Distributors holding GSA MAS contracts or supporting MAS-eligible orders should maintain BABA attestation documentation for relevant product lines. Separately, the Trade Agreements Act (TAA) compliance requirement on MAS mandates that products originate from the U.S. or a TAA-designated country — a specification that applies universally to all MAS Schedule purchases regardless of funding source.
"Contracting officers and end users alike must treat BABA and TAA compliance as threshold requirements, not afterthoughts. Documenting country of origin and domestic content at the bill-of-materials level before award protects agencies from audit findings and potential recovery actions post-delivery."
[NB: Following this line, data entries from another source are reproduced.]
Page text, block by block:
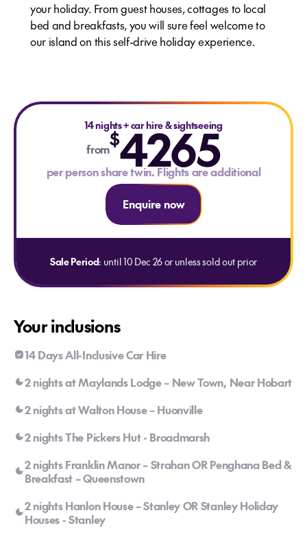
your holiday. From guest houses, cottages to local
bed and breakfasts, you will sure feel welcome to
our island on this self-drive holiday experience.
14 nights+car hire & sightseeing
from$4265
per person share twin. Flights are additional
Enquire now
Sale Period: until 10 Dec 26 or unless sold out prior
Your inclusions
14 Days All-Inclusive Car Hire
2 nights at Maylands Lodge – New Town, Near Hobart
2 nights at Walton House – Huonville
2 nights The Pickers Hut - Broadmarsh
2 nights Franklin Manor – Strahan OR Penghana Bed &
Breakfast – Queenstown
2 nights Hanlon House – Stanley OR Stanley Holiday
Houses - Stanley
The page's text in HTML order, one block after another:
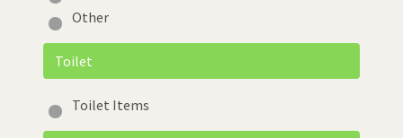
Other
Toilet
Toilet Items

— Federal Acquisition Compliance Advisor, Office of Federal Procurement Policy (OFPP)
Set-Aside Opportunities and Socioeconomic Program Integration
MAS orders above the simplified acquisition threshold (currently $250,000 per FAR 2.101) require contracting officers to consider small business set-asides under FAR 19.502-2. Within the MAS framework, agencies may restrict competition to:
- 8(a) Business Development participants for disadvantaged small businesses
- EDWOSB (Economically Disadvantaged Women-Owned Small Business) firms under NAICS codes where women-owned businesses are underrepresented
- HUBZone-certified businesses for geographic economic development goals
- SDVOSB (Service-Disabled Veteran-Owned Small Business) firms, with VA purchases mandated to use the AbilityOne or SDVOSB-first protocol
For agencies seeking WBE or EDWOSB set-asides on network infrastructure orders, qualifying distributors with established MAS vehicles or GSA Advantage! catalog listings provide a compliant, single-award pathway that satisfies both socioeconomic and technical requirements simultaneously.
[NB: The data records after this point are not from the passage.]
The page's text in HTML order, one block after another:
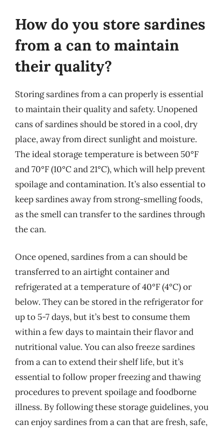
How do you store sardines
from a can to maintain
their quality?
Storing sardines from a can properly is essential
to maintain their quality and safety. Unopened
cans of sardines should be stored in a cool, dry
place, away from direct sunlight and moisture.
The ideal storage temperature is between 50°F
and 70°F (10°C and 21°C), which will help prevent
spoilage and contamination. It’s also essential to
keep sardines away from strong-smelling foods,
as the smell can transfer to the sardines through
the can.
Once opened, sardines from a can should be
transferred to an airtight container and
refrigerated at a temperature of 40°F (4°C) or
below. They can be stored in the refrigerator for
up to 5-7 days, but it’s best to consume them
within a few days to maintain their flavor and
nutritional value. You can also freeze sardines
from a can to extend their shelf life, but it’s
essential to follow proper freezing and thawing
procedures to prevent spoilage and foodborne
illness. By following these storage guidelines, you
can enjoy sardines from a can that are fresh, safe,
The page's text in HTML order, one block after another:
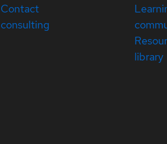
Contact
consulting
library
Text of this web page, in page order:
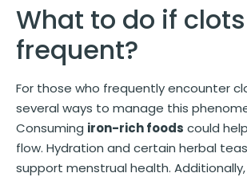
What to do if
frequent?
For those who frequently encounter
several ways to manage this
Consuming iron-rich foods could
flow. Hydration and certain herbal
support menstrual health.
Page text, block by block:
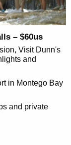
– $60us
Visit Dunn's
and
in Montego Bay
and private
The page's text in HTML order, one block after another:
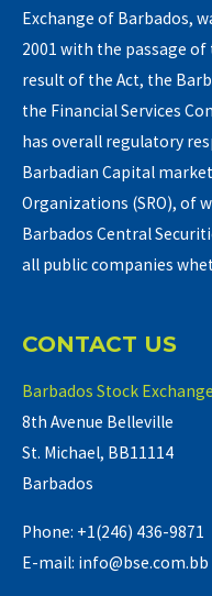
Exchange of Barbados,
2001 with the passage of
result of the Act, the
the Financial Services
has overall regulatory
Barbadian Capital
Organizations (SRO), of
Barbados Central
all public companies
CONTACT US
Barbados Stock Exchange
8th Avenue Belleville
St. Michael, BB11114
Barbados
Phone: +1(246) 436-9871
E-mail: info@bse.com.bb
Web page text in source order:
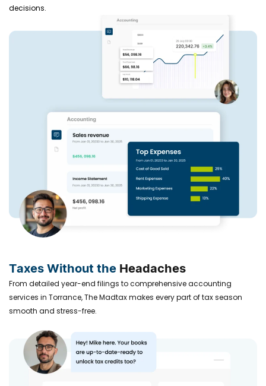
decisions.
Taxes Without theHeadaches
From detailed year-end filings to comprehensive accounting
services in Torrance, The Madtax makes every part of tax season
smooth and stress-free.
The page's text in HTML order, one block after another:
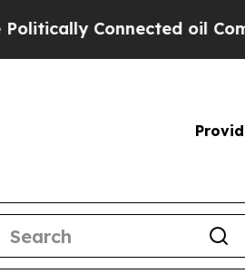
Connected oil

Testing and Certification Requirements for MAS-Procured Cabling
Installed cabling accepted under federal contracts must be field-certified to the applicable TIA or ISO/IEC standard. BICSI TDMM (Telecommunications Distribution Methods Manual) specifies that Cat6A permanent links shall be tested with a Level IIIe or Level IV field tester — instruments such as Fluke Networks DSX CableAnalyzer series — confirming NEXT, ANEXT, PS-ACRF, and insertion loss parameters per TIA-568.2-D Annex B. Fiber links must be OTDR-characterized with documented splice loss below 0.3 dB per fusion splice (per TIA-568.3-D) and end-face geometry verified via IEC 61300-3-35 compliant inspection. Requiring test reports as contract deliverables protects agencies during warranty claims and future capacity planning audits.